Gentoo Archives: gentoo-user

From: James <wireless@×××××××××××.com>
To: gentoo-user@l.g.o
Subject: [gentoo-user] Re: CFLAGs for kernel compilation
Date: Sat, 02 May 2015 18:35:16
Message-Id: loom.20150502T200340-93@post.gmane.org
In Reply to: Re: [gentoo-user] Re: CFLAGs for kernel compilation by Volker Armin Hemmann
1 Volker Armin Hemmann <volkerarmin <at> googlemail.com> writes:
2
3
4 > >>>>>> http://www.agner.org/optimize/calling_conventions.pdf
5 > >>>>>
6 > >>>>> Not sure what you're trying to say.
7 > >>>>>
8 > >>>>
9 > >>>> that simd is not save in kernel if not carefully guarded.
10 > >>>>
11 > >>>> Really people, just don't fuck around with the cflags.
12 > >>>
13 > >>> I still fail to see the relevance. Unless you mean using a different
14 > >>> -O level. In that case, yes. You shouldn't. But I was talking about
15 > >>> -march.
16 > >>>
17 > >>
18 > >> you said this
19 > >>
20 > >>>
21 > >>> (note that SIMD is not FP and is perfectly fine in the kernel.)
22 > >>
23 > >> and I have shown you that you are wrong.
24 > >
25 > > Not sure why you think that. The kernel crypto routines are full of
26 > > SIMD code (like SSE and AVX.) Automatic vectorization wouldn't work.

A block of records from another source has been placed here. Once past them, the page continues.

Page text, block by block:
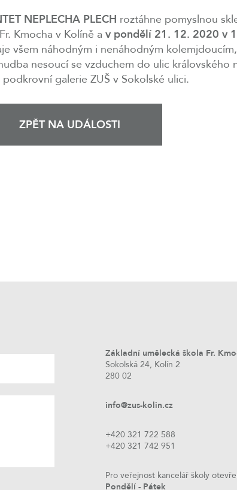
NEPLECHA PLECH roztáhne pomyslnou
Kmocha v Kolíně a v pondělí 21. 12. 2020 v
všem náhodným i nenáhodným
nesoucí se vzduchem do ulic královského
podkrovní galerie ZUŠ v Sokolské ulici.
ZPĚT NA UDÁLOSTI
Základní umělecká škola Fr.
Sokolská 24, Kolín 2
280 02
info@zus-kolin.cz
+420 321 722 588
+420 321 742 951
Pro veřejnost kancelář školy
Pondělí - Pátek

27 > > But -march is not going to introduce that
28 >
29 > and never used in interrupt context and carefully guarded. You act like
30 > 'oh, you can use simd instructions without any consideration' and that
31 > is just not true.
32
33
34 Volker,
35 Historically, you are correct. Looking forward, GCC-5.x will (can?) change
36 this as the simd and other hardware, including (DDR_5) memory all become
37 available for (compiler) usage. For the longest time, we the FOSS
38 communities, have at best been given access to low lever APIs for access to
39 some of these hardware resources. All processor architectures are at war.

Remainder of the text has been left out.